Let the Sky Fall - Page 5/44

“Then what’s all that banging?”

Come on, Vane. Think!

Inspiration strikes. “I found a date roach in my bed.”

“Did you kill it?” My mom sounds farther away, like she jumped back.

“I tried to, but now I can’t find it.” I don’t need to worry about my mom offering to help. She’s a big believer in the whole boys should kill all the bugs philosophy.

“Well, I won’t distract you, then,” she says, and I can’t help smiling. “But make sure you kill it before you go back to sleep. I don’t want it getting loose in the house.”

“On it,” I promise, my body relaxing as her footsteps retreat down the hall.

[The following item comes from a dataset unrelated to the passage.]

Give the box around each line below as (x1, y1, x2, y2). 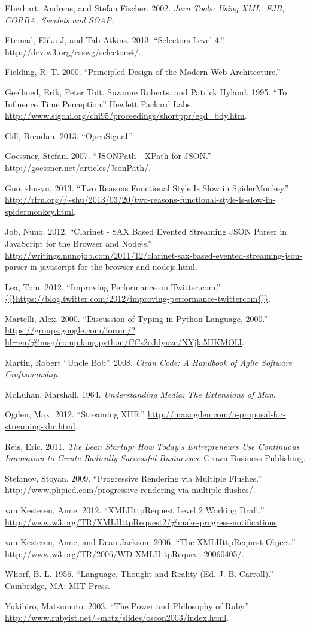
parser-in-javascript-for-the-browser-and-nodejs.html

One crisis solved. Now I just have to deal with the passed-out, scantily clad girl on the floor of my room who’s most likely a supernatural creature.

Riiiiiiiiiiiiiight.

No clue what to do about that one.

I switch on my lamp and creep toward her, craning my neck to get a better look. Her eyes are closed, but her chest rises and falls in slow, heavy breaths.

It occurs to me that she might be hurt. I don’t know if ghosts can get injured—or if she even is a ghost. She looks real enough right now. Pale, though—and her face looks like she’s in pain.

Is she sick?

What am I supposed to do if she is? Pretty sure the hospital won’t be able to help her. Do magical creatures have the same anatomy as humans?

My eyes scan her body.

Wow.

And . . . I’m checking out a girl who might be something other than human. Not to mention she’s currently unconscious.

Awesome timing, man.

She clearly needs help. She’s been out cold for at least five minutes. I have to do something.

But what?

Water.

On TV they’re always giving it to people like it’s a cure-all. It can’t hurt. I even have a half-finished water bottle by my bed.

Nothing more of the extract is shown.